I think we can all agree. How does it look? We finished 2023, and we finished it with $360 million ARR, $190 per case, 1.5 million cases processed through Cellebrite. We took those 15% increase in capacity, baked it into the model. We added the need to penetrate through the entire Case-to-Closure platform, by adding all the new capabilities and the new technologies and the new hurdles in acquiring the data, processing and analyzing it. Add a very reasonable growth in the private sector expansion, around 20%+ year-over-year, and a very modest growth in price increase. You know, this is our path to a $1 billion company in five years from now. Not aggressive, very achievable, and it is all on us.
We need to deliver. We need to deliver the technology on end. We need to deliver the go-to-market by markets. We have the best in class here in our midst to do that, and we will get there, and we will get there in a very solid, professional manner, and we will follow the KPIs. ARR growth. We believe that in the next five years, it will average itself on 24%, higher in the first year, a decelerating growth in 2027, 2028. Revenue will follow suit. Still not touching the CAGR of the ARR because we have the professional services, which are very important, but are not growing at the same rate as our subscription license business. We do plan and bake into the revenue recognition, the transition to cloud. We finished 2023 with low- teens percentage of our ARR is cloud.
We intend, based on our analysis, to triple it in the coming three years. It will have some impact on the pace of revenue recognition, thus 20% CAGR. Gross profit, proper allocation of cost to revenue stream, proper OpEx management, we will retain the 82%-84% ratio in our perspective, and this will result in the Rule of 45. Here it comes. You can see it. It's obvious. We know how to manage our OpEx. We know how to grow it diligently. We know how to allocate resources to the right places that will bring the right return on investment, and we will continue doing so. Yeah, our future is bright, right? I hope you all concur with this analysis.
You know, Justice Accelerated is not just a two words attached together, it's a mission statement for us, and it's something that we wake up in the morning and go to sleep with every day because we believe in it. I really thank you for your attention. I really thank you for allowing me to share with you our vision of the company from another perspective, and I'll ask Andy to take us through the rest.
Hey, guys, you have Mike Cikos from Needham here again. Just two questions. The first is, if I look at the Rule of 45, and just to be clear here, right? Fiscal 2024, we currently have ARR guidance for growth of 20%-27%, and then EBITDA margin guide of 19%-21%. You're saying you can do Rule of 45. Isn't this effectively raising your guidance for the year to 25%+ on the ARR?
Rule of 40 is our mission statement for the coming five years.
Mm-hmm.
There might be a year we'll do 23%, there might be a year we'll do 27%, 43% or 47%. We are not saying that we'll do exactly 45% one year in, year out.

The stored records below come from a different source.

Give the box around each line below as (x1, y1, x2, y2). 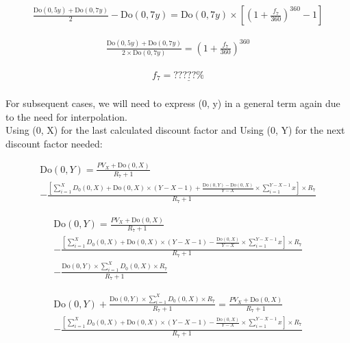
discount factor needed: (5, 136, 103, 150)
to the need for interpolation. (5, 109, 127, 123)
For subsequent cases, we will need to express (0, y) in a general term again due (5, 96, 340, 110)
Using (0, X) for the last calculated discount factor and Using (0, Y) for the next (5, 123, 345, 137)
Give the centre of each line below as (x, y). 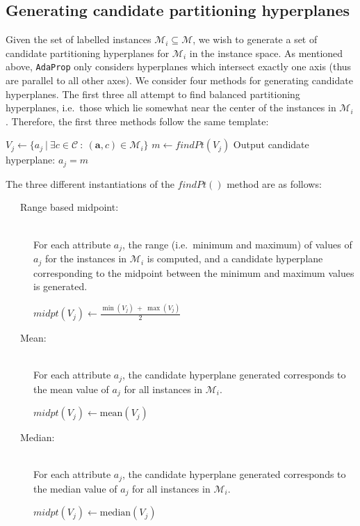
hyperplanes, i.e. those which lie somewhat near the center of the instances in (171, 107)
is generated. (60, 286)
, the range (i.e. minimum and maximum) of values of (237, 244)
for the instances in (86, 258)
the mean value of (71, 389)
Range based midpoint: (69, 207)
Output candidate (271, 144)
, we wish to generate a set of (255, 39)
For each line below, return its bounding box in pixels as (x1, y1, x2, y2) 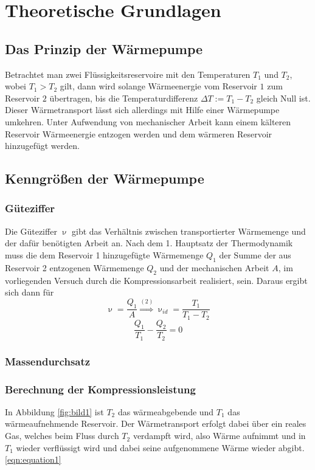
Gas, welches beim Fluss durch (5, 429, 119, 442)
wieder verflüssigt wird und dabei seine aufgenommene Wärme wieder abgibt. (16, 441, 305, 454)
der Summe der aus (219, 248, 291, 261)
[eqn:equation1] (5, 453, 61, 466)
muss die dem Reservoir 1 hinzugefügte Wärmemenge (5, 248, 204, 261)
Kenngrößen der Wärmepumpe (5, 169, 204, 188)
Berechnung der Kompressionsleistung (5, 381, 196, 396)
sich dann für (5, 286, 54, 299)
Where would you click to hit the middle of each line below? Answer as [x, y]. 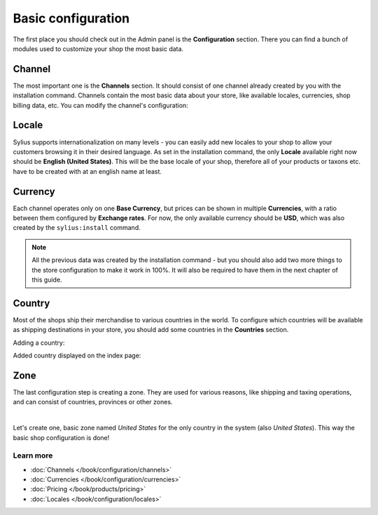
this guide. [47, 280]
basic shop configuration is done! [61, 437]
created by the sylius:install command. [77, 228]
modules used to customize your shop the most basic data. [98, 48]
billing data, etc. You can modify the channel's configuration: [100, 105]
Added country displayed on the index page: [77, 356]
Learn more [33, 455]
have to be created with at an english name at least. [87, 171]
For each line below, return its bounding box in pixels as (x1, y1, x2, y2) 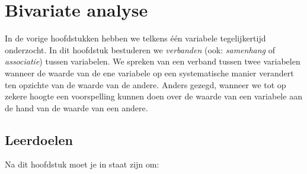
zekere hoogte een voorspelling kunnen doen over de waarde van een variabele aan (5, 90, 302, 102)
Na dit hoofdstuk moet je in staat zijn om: (5, 158, 159, 170)
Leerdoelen (5, 130, 73, 149)
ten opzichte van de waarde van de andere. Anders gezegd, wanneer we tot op (5, 78, 286, 91)
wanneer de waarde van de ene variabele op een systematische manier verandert (5, 66, 294, 79)
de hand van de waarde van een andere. (5, 101, 148, 114)
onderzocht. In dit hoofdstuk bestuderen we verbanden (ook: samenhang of (5, 43, 275, 56)
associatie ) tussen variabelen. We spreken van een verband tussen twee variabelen (5, 55, 300, 67)
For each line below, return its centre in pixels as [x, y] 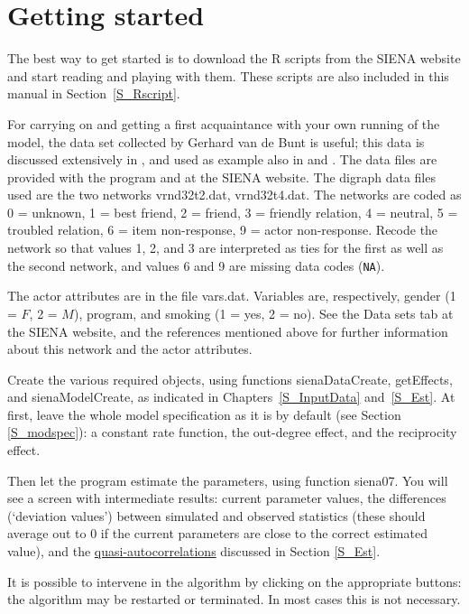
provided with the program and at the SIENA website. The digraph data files [221, 177]
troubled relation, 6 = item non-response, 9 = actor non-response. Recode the [223, 230]
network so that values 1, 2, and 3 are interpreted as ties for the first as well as [225, 248]
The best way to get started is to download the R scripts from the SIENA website [234, 58]
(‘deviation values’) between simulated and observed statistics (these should [216, 515]
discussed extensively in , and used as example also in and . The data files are [222, 159]
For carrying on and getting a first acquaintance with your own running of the [224, 123]
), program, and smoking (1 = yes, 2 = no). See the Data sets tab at [263, 313]
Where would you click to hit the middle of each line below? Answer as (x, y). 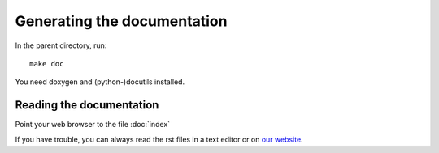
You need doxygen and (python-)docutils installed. (100, 82)
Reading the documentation (87, 105)
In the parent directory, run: (61, 45)
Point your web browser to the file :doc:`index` (93, 125)
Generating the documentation (121, 21)
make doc (47, 64)
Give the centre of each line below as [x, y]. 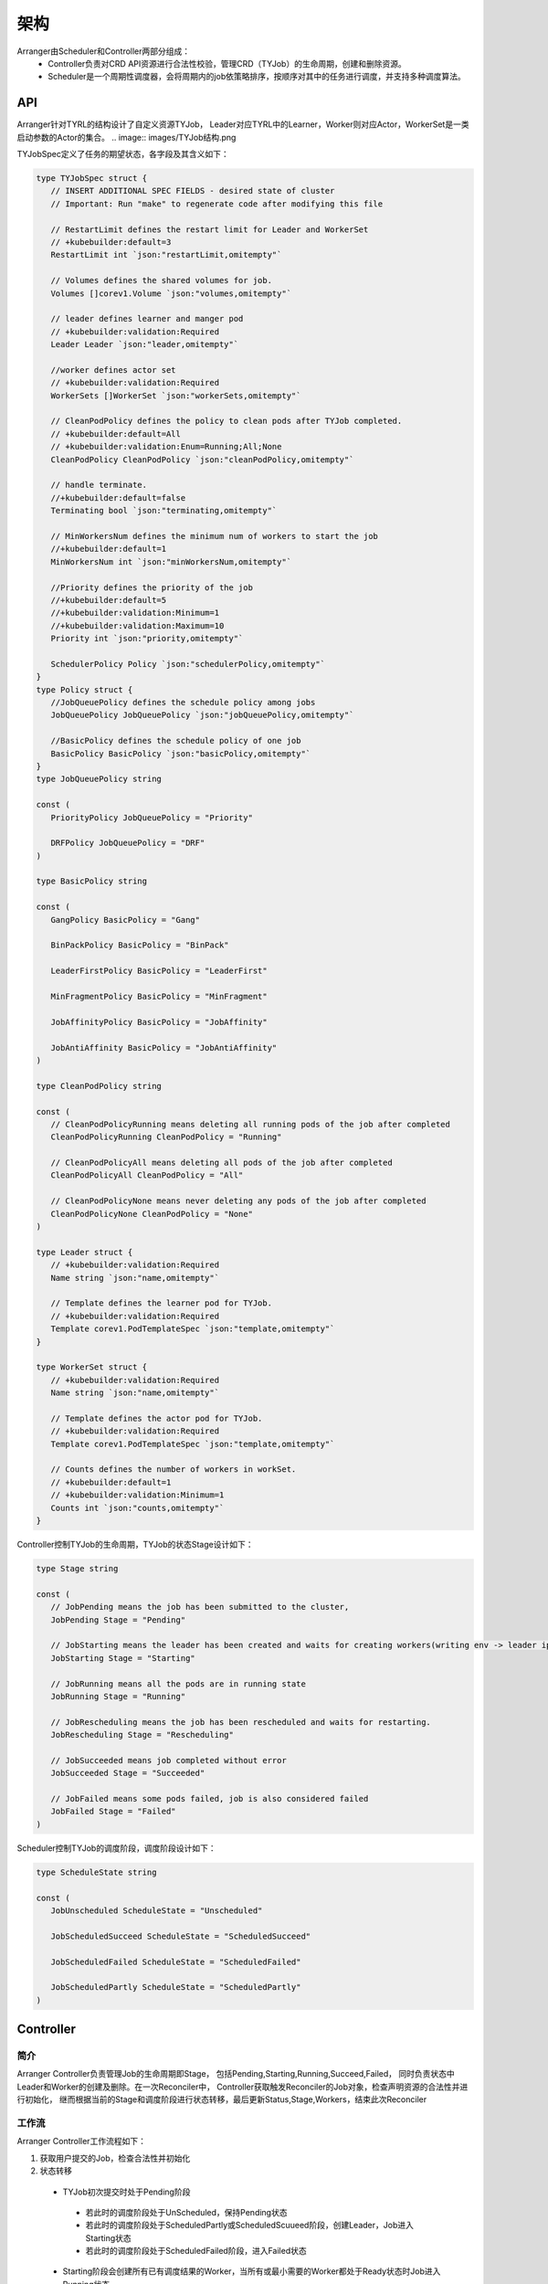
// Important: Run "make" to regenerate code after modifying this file [217, 204]
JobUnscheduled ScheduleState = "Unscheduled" [157, 1910]
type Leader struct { [84, 1252]
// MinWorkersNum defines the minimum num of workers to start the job [215, 536]
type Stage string [77, 1568]
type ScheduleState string [96, 1872]
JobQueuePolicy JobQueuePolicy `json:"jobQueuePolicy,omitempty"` [202, 715]
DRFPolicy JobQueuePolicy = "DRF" [128, 843]
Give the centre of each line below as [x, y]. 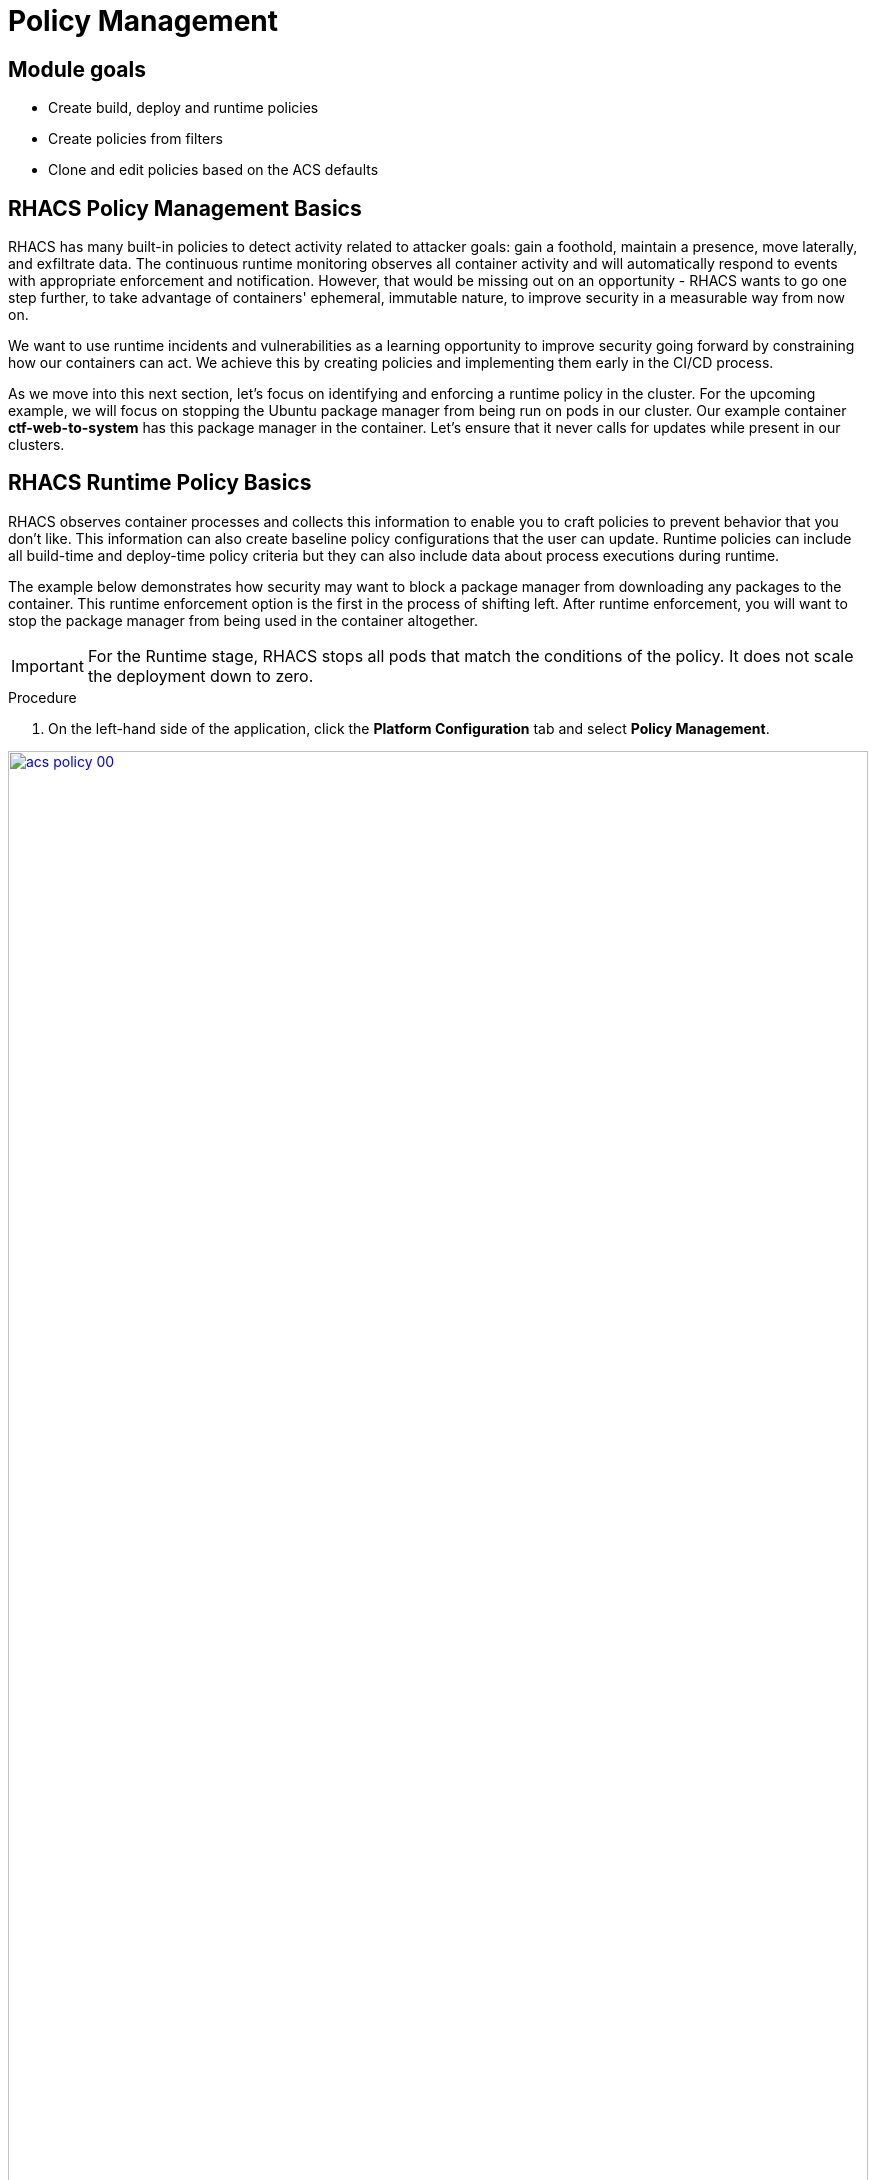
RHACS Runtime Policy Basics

We are investing very much this year in the go-to-market organization. We are going to grow our head count by 160, 165, between those two guys who are sitting here, mainly. We don't change our guidance. What we've shared with the market on February 15, we are standing behind. I think the Rule of 45 alluding to the fact that we believe that with a lot of strive and effort, we might get there, but we still stand with what we said to the market.
Thanks. Can I just one more. On the ARR per public sector case, if I just run the numbers on what you were showing, I think the largest year-on-year increase is actually in 2024. You're looking at 18% growth on that ARR per case. Why is the growth so strong in 2024 versus, call it, mid-single digits over the rest of the time horizon?
2024 is the year of the launch of the Inseyets. The upgrade of the install base does come with a different pricing that actually incorporate the values that we are bringing in the new offering.
I think we owe an answer to a question here.
Thanks, Yossi. The question was just on how quantum is gonna impact actually both the solutions and the challenges for Cellebrite?
I think Ronnen will be the one to take that.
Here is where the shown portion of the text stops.